Ozan Çobanoğlu (10. sezonun yeni komiseri Hakan Çınar)
*Daha önceden dövüş ve boks eğitimi almıştım. Tek Türkiye’de dört yıl baş rol oynadım, orada da silahlar, çatışmalar vardı. Polisi oynarken işinin ne kadar zor olduğunu anlıyorsunuz. Gece vardiyaları, suçluların peşine düşmek, çatışmalar, hepsi hayatlarının parçası. Bir salon işinden, gençlik dizisinden daha zor Arka Sokaklar’da oynamak.
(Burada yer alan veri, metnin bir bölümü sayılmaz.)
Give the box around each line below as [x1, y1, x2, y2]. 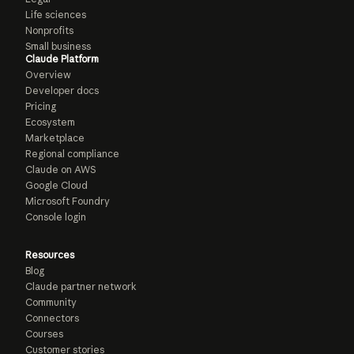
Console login [25, 211, 86, 223]
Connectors [25, 312, 79, 324]
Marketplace [25, 132, 85, 144]
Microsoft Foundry [25, 195, 110, 207]
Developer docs [25, 85, 99, 96]
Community [25, 296, 77, 308]
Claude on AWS [25, 164, 96, 175]
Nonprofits [25, 24, 73, 36]
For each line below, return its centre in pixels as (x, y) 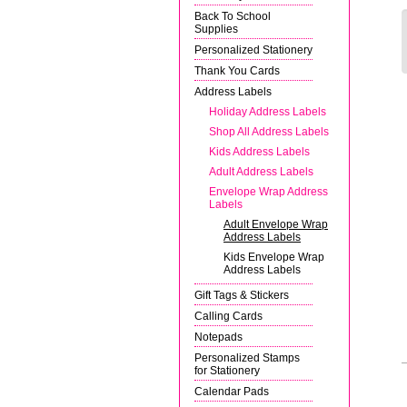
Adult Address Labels (261, 171)
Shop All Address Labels (269, 131)
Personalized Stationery (253, 50)
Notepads (218, 337)
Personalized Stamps (247, 357)
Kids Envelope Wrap (274, 257)
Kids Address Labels (259, 151)
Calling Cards (228, 316)
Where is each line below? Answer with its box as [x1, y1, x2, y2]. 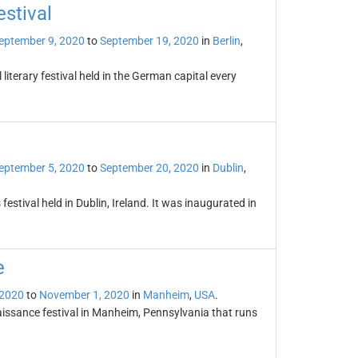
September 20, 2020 [99, 161, 199, 174]
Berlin [212, 34, 241, 47]
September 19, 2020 [99, 34, 199, 47]
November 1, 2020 [38, 288, 129, 301]
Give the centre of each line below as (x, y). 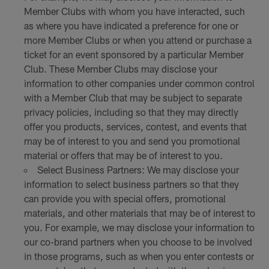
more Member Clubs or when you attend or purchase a (138, 40)
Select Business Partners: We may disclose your (138, 170)
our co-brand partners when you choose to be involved (138, 242)
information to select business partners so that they (131, 184)
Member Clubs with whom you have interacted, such (134, 11)
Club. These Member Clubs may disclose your (120, 69)
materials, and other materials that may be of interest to (139, 213)
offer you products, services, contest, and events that (135, 127)
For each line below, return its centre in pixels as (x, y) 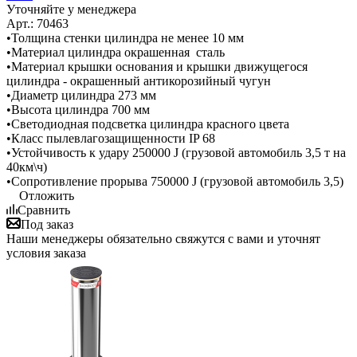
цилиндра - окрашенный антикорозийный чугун (139, 80)
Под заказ (47, 224)
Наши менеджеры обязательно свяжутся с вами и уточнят (163, 238)
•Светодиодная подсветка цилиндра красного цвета (148, 124)
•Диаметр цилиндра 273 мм (81, 95)
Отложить (47, 195)
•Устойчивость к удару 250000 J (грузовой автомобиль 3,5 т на (176, 152)
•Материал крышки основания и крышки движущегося (157, 66)
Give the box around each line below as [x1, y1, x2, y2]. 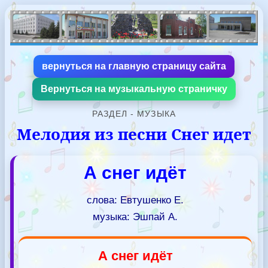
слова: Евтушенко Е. [87, 194, 184, 206]
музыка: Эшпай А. [93, 211, 178, 223]
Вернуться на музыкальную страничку [41, 83, 227, 94]
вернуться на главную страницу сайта [42, 60, 226, 71]
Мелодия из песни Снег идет [17, 123, 251, 145]
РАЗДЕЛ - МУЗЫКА [92, 108, 176, 118]
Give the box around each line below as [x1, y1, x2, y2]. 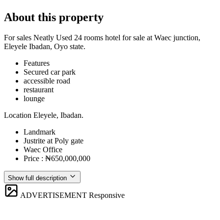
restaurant [24, 85, 54, 94]
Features [24, 59, 50, 68]
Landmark [24, 128, 55, 137]
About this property [4, 10, 104, 24]
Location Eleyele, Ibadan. [4, 111, 83, 120]
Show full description [8, 174, 67, 182]
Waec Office [24, 145, 62, 154]
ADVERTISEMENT [20, 191, 87, 200]
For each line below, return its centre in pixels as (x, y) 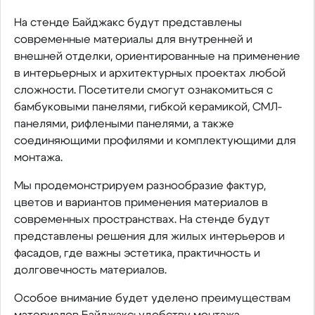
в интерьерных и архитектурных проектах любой (149, 73)
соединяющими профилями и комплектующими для (155, 140)
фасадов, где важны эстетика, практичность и (137, 253)
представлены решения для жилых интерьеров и (149, 236)
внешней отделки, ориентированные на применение (157, 56)
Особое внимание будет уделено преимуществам (152, 298)
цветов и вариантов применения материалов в (141, 202)
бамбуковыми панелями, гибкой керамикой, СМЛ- (148, 107)
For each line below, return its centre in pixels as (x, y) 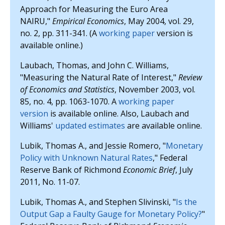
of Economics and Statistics (67, 89)
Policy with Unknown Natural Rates (86, 158)
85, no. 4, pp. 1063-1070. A (69, 101)
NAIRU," (36, 21)
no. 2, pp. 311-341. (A (60, 33)
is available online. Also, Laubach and (119, 114)
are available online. (163, 126)
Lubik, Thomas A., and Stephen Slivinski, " (98, 202)
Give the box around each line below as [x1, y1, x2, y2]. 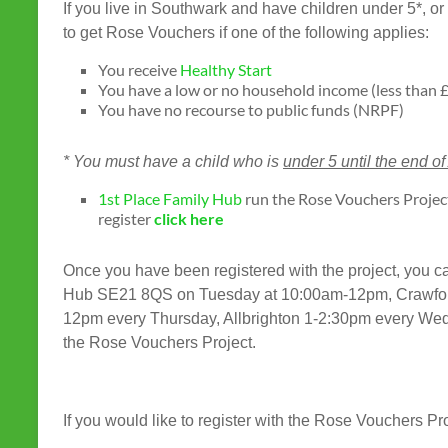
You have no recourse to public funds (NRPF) [98, 99, 404, 119]
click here [154, 208, 224, 228]
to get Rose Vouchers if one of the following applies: [63, 23, 429, 41]
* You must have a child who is [63, 152, 283, 170]
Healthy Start [180, 59, 272, 79]
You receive [98, 59, 180, 79]
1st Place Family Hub [98, 188, 242, 208]
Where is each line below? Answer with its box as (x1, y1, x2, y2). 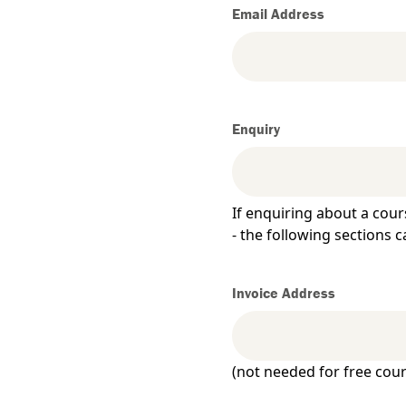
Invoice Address (232, 283, 335, 302)
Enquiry (232, 119, 280, 138)
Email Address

*Biz hep ücra, arka mahallelerde çalışıyoruz. Kışın dış çekimlerimizde oralar daha da zor oluyor, arabalar bile zor çıkıyor yollardan. Ama işimizi seyrettiğimiz zaman kendimizi daha iyi hissediyoruz.
*Hep arka sokaklardayız ya, oralardaki insanlar daha çok televizyon seyrediyor, bizim dizide kendilerini görüyor, samimi buluyorlar bizi. Yönetmenimiz de zaten hep bunu istiyor: Rol kesmeyin, poz vermeyin, gerçek olun. Bütün oyuncular buna inanıyor.
*Türker Bey de tiplerimizi gerçek polislere yakın seçtiği için bizi gerçekten polis sanıyorlar. Özgür (Ozan) Abi’yi, Şevket (Çoruh) Abi’yi polis olarak görüyorlar artık. Bazen trafikte çeviren polisler “Geç, sen bizdensin,” diyor. Ben mutluyum burada olmaktan, Orhan Hoca’yla çalışmaktan. 10 yıllık bir ekibe bu kadar kolay uyum sağlayacağımı düşünmüyordum, ilk bölümde beni hemen içlerine aldılar.